Like I guessed would happen.....you completely ignored every thing that was posted.  You cannot create your own personal definition of a Theocracy just to avoid admitting iraq is one.


----------



## CurveLight (Nov 3, 2009)

The Rabbi said:


> Wry Catcher said:
> 
> 
> > The Rabbi said:
> ...




I posted the def and you completely ignored it then tried to write your own personal definition of a theocracy.  It is you who completely fails to understand the difference.  I'm dumb for even continuing this when you have already proven you willfully ignore any and all information that shows you are wrong.


----------



## CurveLight (Nov 3, 2009)

HUGGY said:


> CurveLight said:
> 
> 
> > HUGGY said:
> ...





That's some seriously disturbing anti-Semitism.


----------



## The Rabbi (Nov 3, 2009)

CurveLight said:


> The Rabbi said:
> 
> 
> > CurveLight said:
> ...


Ah changing the goal posts I see.  Good strategy when the actual answer would mean defeat.
Your definition of theocracy does not describe Iraq in the least.  It does describe Iran and the Vatican though.
Keep guessing.


----------



## CurveLight (Nov 3, 2009)

The Rabbi said:


> CurveLight said:
> 
> 
> > The Rabbi said:
> ...




There is no guessing as you have demonstrated your affinity for ignoring pertinent information.  A Theocracy is subject to religious authority and iraq's constitution states Islam is a fundamental source of its legislation.  That is what separates it from an official religion of a State.  X nation can have Y as its official religion but that doesn't mean that nation is governed by anything found within that religion.  That is not the case with iraq as we can all clearly see it states it is a nation subject to religious authority by its legislation being fundamentally sourced from Islam.  Now dance some more or man up.


----------



## The Rabbi (Nov 3, 2009)

CurveLight said:


> The Rabbi said:
> 
> 
> > CurveLight said:
> ...



What religious authority is Iraq subject to?  It is no different than saying hte U.S. is a Christian nation (regardless of whether that is true or not, many people say it).
Vatican City is subject to the religious authoirty of the Pope.  Iran is subject to the religious authority of the clerics.  Iraq has no such institution.
You are grasping at straws here.


----------



## CurveLight (Nov 3, 2009)

The Rabbi said:


> CurveLight said:
> 
> 
> > The Rabbi said:
> ...




Why do you keep ignoring the Iraq constitution says islam is a fundamental source of its legislation?  Did you also ignore how it says no law that violates islam may be passed?  
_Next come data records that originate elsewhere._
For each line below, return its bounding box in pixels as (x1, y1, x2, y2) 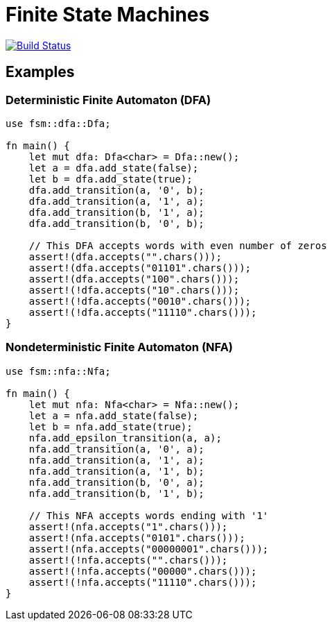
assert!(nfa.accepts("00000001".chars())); (28, 543, 269, 555)
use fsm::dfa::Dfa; (6, 117, 111, 129)
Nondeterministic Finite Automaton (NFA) (6, 340, 234, 355)
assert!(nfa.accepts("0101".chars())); (28, 532, 245, 543)
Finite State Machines (6, 3, 210, 26)
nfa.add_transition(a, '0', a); (28, 443, 204, 455)
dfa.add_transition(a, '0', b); (28, 184, 204, 196)
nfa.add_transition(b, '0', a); (28, 476, 204, 488)
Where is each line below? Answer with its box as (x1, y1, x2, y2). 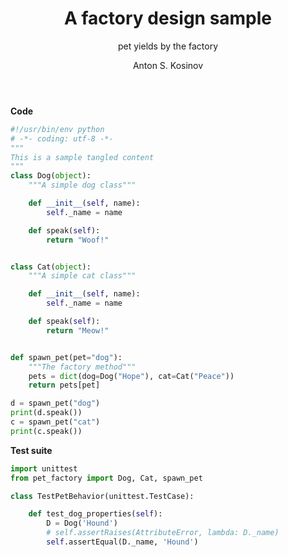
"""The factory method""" (28, 362, 137, 372)
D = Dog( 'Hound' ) (46, 518, 118, 529)
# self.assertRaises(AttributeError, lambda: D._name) (46, 528, 280, 538)
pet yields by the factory (117, 40, 219, 52)
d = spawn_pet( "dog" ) (10, 398, 101, 409)
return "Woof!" (46, 235, 110, 245)
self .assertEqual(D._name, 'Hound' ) (46, 537, 199, 547)
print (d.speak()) (10, 408, 83, 418)
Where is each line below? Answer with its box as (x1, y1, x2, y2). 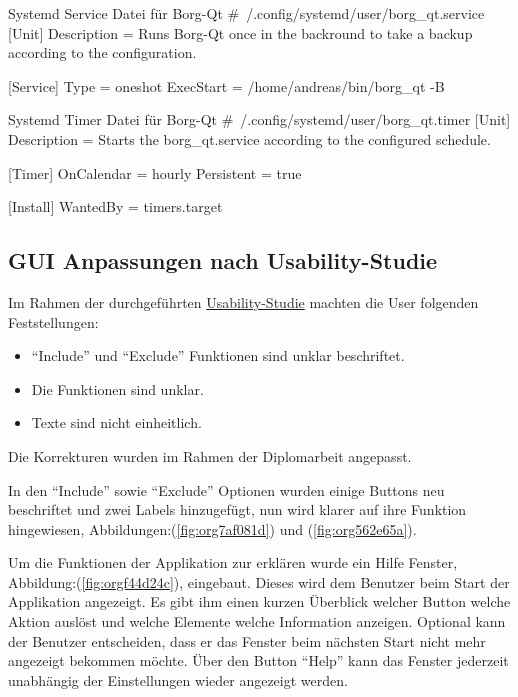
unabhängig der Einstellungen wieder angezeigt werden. (8, 669, 348, 690)
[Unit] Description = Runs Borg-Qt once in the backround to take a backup (8, 22, 473, 43)
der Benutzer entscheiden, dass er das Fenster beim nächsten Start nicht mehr (8, 630, 486, 651)
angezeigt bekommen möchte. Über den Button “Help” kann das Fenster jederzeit (8, 650, 509, 671)
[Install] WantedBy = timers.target (8, 196, 223, 217)
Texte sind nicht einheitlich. (31, 412, 202, 433)
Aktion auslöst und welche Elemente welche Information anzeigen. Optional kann (8, 611, 506, 632)
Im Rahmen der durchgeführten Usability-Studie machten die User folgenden (8, 291, 479, 312)
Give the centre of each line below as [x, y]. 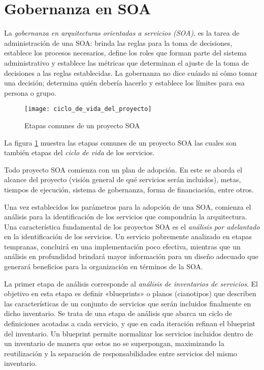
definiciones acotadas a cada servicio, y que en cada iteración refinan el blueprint [130, 323]
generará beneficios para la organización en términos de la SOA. [104, 266]
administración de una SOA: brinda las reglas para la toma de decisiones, [118, 42]
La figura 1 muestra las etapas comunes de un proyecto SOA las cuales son [120, 142]
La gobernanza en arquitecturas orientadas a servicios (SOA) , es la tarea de [122, 33]
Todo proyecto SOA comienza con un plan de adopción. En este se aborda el [123, 169]
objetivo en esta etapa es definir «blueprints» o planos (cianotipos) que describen [130, 293]
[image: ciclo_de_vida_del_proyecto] [88, 109]
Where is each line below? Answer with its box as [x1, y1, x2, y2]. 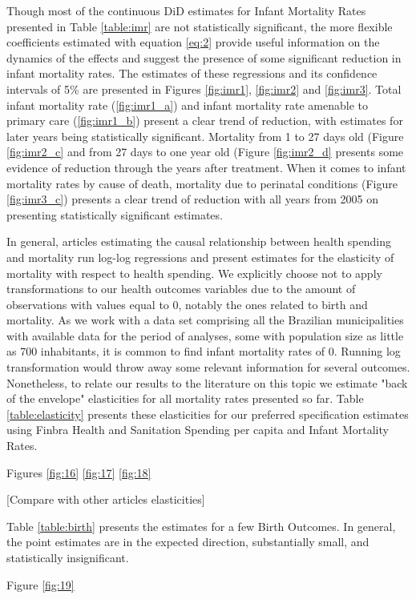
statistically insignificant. [6, 549, 129, 565]
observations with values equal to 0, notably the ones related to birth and [6, 295, 368, 312]
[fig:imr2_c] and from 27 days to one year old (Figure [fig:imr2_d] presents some [6, 143, 404, 160]
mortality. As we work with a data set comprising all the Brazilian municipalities [6, 312, 404, 328]
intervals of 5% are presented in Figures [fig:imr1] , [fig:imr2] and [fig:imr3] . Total [6, 80, 402, 97]
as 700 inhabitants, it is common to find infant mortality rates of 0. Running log [6, 343, 401, 360]
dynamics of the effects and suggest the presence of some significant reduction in [6, 49, 402, 66]
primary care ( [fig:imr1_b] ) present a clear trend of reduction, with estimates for [6, 112, 403, 129]
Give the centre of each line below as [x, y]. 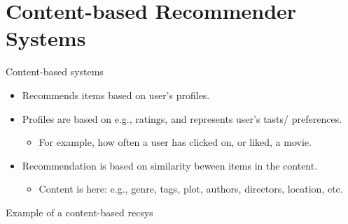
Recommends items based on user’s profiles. [116, 95]
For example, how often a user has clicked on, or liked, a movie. [175, 142]
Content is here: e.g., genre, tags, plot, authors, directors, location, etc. [191, 189]
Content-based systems [55, 72]
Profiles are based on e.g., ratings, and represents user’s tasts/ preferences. [182, 118]
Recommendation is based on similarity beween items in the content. [170, 165]
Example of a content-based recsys [79, 212]
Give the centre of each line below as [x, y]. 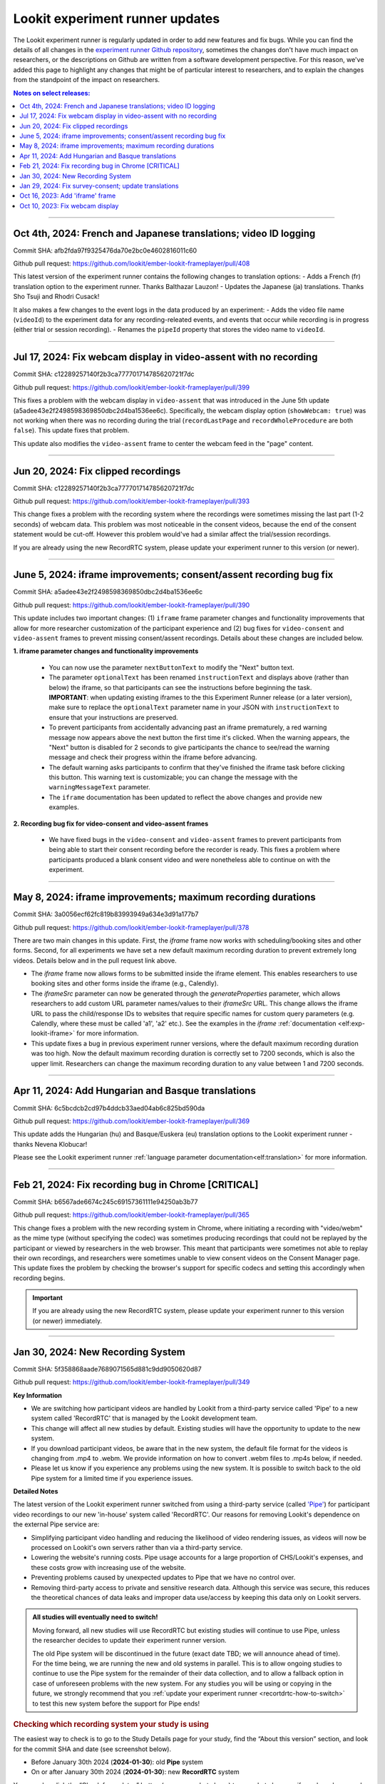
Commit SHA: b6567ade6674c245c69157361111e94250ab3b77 [106, 1202]
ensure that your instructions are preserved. [113, 717]
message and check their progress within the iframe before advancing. [153, 757]
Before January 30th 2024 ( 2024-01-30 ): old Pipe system [117, 1762]
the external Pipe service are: [56, 1524]
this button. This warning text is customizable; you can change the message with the [173, 777]
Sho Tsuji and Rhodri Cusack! [56, 297]
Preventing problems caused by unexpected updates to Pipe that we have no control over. [163, 1578]
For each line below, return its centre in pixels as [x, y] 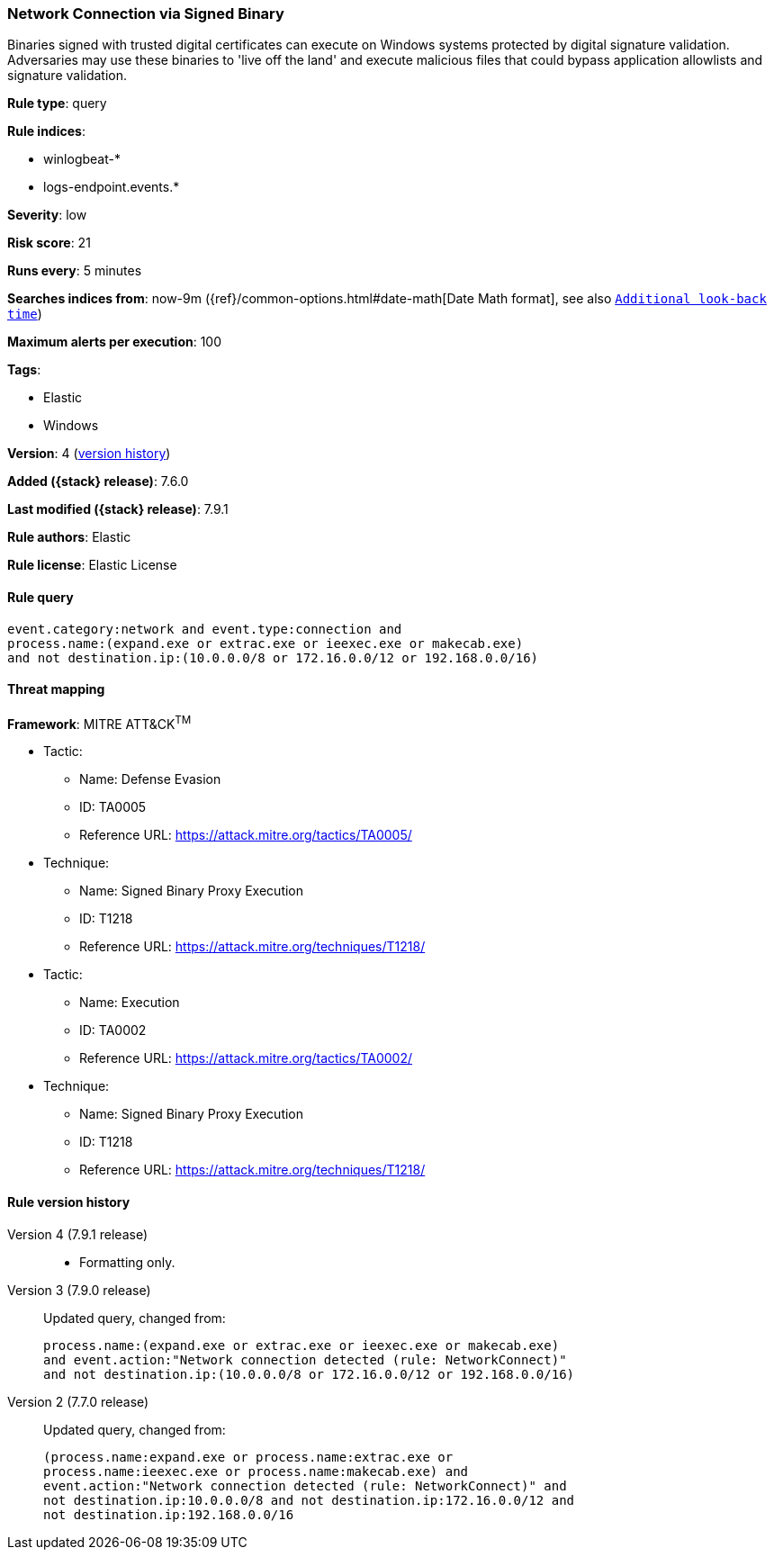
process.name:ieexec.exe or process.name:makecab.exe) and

There is nothing in the US Constitution stating the bible is a fundamental source of legislation.

I really don't have the patience to deal with people like you.


----------



## Polk (Nov 3, 2009)

CurveLight said:


> Polk said:
> 
> 
> > How the hell is handing a big chunk of land over to de facto Iranian control a win for the US?
> ...



Except that the entire government of Iraq is filled with Iranian loyalists.


----------



## Si modo (Nov 3, 2009)

Polk said:


> CurveLight said:
> 
> 
> > Polk said:
> ...


Support that claim with something of substance.


----------



## CurveLight (Nov 3, 2009)

Polk said:


> CurveLight said:
> 
> 
> > Polk said:
> ...




Even IF that is true, so what? Do you really want us to believe we invaded and occupied iraq and afghanistan to give iran de facto control of iraq?  Do you think it's an accident we have set up permanent military bases on each side of iran?  Do you realize Iran has always been one of the major targets?


----------



## Polk (Nov 3, 2009)

Si modo said:


> Polk said:
> 
> 
> > CurveLight said:
> ...



Maliki spent large portions of his time in exile in Tehran.
The largest parties in the governing coalition are Islamic Supreme Council of Iraq (who's current and former leaders lived in exile in Tehran and organized pro-Iran militia movements during the Iran-Iraq War), the Badr Organization (military arm of the Islamic Supreme Council of Iraq and also a pro-Iran militia movement during the Iran-Iraq War), and the Islamic Dawa Party (Maliki's personal party, which supported the Iranian Revolution, is funded by the Iranian government, and has committed terrorist attacks which have killed Americans).


----------



## Si modo (Nov 3, 2009)

Polk said:


> Si modo said:
> 
> 
> > Polk said:
> ...


Ummm.   Your words?  I asked for something of substance.  Support your claim that the entire government of Iraq is filled with Iranian loyalists.


----------



## Polk (Nov 3, 2009)

Si modo said:


> Polk said:
> 
> 
> > Si modo said:
> ...



Everything I said is factual.

Maliki spend a large portion of his time in exile in Tehran: Leader Description

ISCI/Badr's Iran ties: 
Sayed
http://www.telegraph.co.uk/news/obituaries/politics-obituaries/6100739/Abdul-Aziz-al-Hakim.html
IRAQ: Militia Groups - Council on Foreign Relations

Dawa's involvement in terrorist attacks against Americans:
frontline: target america: terrorist attacks on americans, 1979-1988

Dawa's ties to Iran (and more of a general primer overall):
Understanding the Iran Crisis - Council on Foreign Relations


----------



## The Rabbi (Nov 3, 2009)

CurveLight said:


> The Rabbi said:
> 
> 
> > CurveLight said:
> ...



You won't answer the question because to answer it is to reveal you are wrong.  Iraq is not ruled by any religious body.  Islam is the source of law in Iraq about as much as Protestant Christianity is to the U.S., lack of mention of it notwithstanding.


----------



## CurveLight (Nov 3, 2009)

Polk said:


> Si modo said:
> 
> 
> > Polk said:
> ...




You're citing basically the same people who swindled america into invading iraq as evidence iran is doing terrorism against americans in iraq.  There is nothing there showing iraq's government is under any influence from iran.


----------



## Varth Dader (Nov 3, 2009)

The Rabbi said:


> You won't answer the question because to answer it is to reveal you are wrong.  Iraq is not ruled by any religious body.  Islam is the source of law in Iraq about as much as Protestant Christianity is to the U.S., lack of mention of it notwithstanding.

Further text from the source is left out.